=== Stored items ===

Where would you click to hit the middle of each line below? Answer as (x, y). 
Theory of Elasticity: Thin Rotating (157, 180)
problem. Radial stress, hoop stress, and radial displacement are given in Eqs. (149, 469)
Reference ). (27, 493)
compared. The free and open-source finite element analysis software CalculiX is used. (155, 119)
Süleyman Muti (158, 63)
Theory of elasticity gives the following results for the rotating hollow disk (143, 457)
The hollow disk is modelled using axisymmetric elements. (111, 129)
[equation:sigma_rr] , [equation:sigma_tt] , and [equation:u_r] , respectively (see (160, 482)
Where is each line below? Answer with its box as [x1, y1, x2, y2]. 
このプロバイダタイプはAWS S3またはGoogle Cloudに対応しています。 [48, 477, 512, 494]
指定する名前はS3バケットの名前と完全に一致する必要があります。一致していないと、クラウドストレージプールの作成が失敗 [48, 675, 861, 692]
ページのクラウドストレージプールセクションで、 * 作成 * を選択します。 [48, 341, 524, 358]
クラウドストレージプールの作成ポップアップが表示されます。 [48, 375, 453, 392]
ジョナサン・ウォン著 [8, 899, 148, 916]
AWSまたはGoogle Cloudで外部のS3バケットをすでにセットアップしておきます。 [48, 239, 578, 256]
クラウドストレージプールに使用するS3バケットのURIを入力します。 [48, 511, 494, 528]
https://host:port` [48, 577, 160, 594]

* * *

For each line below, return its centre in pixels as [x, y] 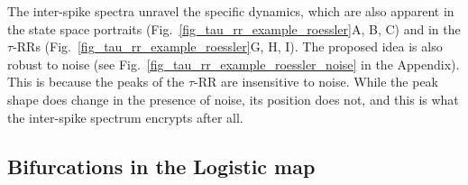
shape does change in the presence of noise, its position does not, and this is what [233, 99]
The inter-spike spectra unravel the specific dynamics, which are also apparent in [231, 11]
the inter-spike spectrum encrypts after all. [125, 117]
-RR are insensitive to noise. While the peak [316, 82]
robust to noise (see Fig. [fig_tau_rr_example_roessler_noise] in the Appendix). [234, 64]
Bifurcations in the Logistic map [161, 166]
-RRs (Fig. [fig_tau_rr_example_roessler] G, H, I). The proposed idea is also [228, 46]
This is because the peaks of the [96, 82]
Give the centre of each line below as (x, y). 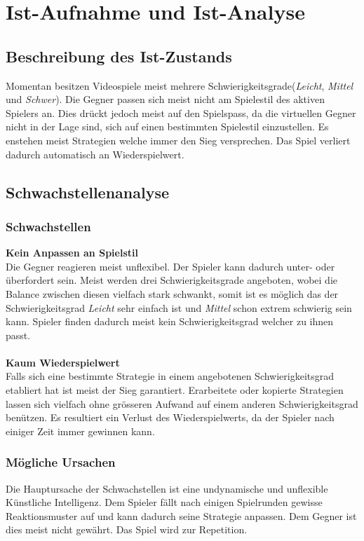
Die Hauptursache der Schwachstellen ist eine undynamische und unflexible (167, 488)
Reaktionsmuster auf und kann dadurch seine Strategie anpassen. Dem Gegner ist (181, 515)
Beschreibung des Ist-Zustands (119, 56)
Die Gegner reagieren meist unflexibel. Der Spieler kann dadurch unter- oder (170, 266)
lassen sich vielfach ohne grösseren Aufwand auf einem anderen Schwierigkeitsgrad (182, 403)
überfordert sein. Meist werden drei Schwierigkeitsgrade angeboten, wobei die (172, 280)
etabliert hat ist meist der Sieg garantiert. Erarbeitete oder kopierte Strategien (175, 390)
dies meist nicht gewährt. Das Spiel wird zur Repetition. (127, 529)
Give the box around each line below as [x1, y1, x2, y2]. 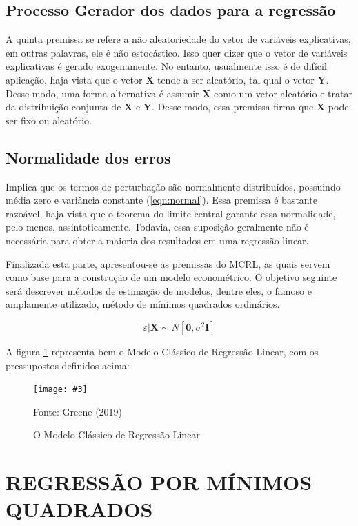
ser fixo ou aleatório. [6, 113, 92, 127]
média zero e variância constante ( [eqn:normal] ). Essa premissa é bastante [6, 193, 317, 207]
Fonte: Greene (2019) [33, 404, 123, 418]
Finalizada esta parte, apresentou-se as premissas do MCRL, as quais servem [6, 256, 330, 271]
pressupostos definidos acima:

=== Task details ===
Retype the entries above exactly, but only from the line containing "shape does change" through the line containing "Bifurcations in the Logistic map [161, 166]", both included.

=== Response ===
shape does change in the presence of noise, its position does not, and this is what [233, 99]
The inter-spike spectra unravel the specific dynamics, which are also apparent in [231, 11]
the inter-spike spectrum encrypts after all. [125, 117]
-RR are insensitive to noise. While the peak [316, 82]
robust to noise (see Fig. [fig_tau_rr_example_roessler_noise] in the Appendix). [234, 64]
Bifurcations in the Logistic map [161, 166]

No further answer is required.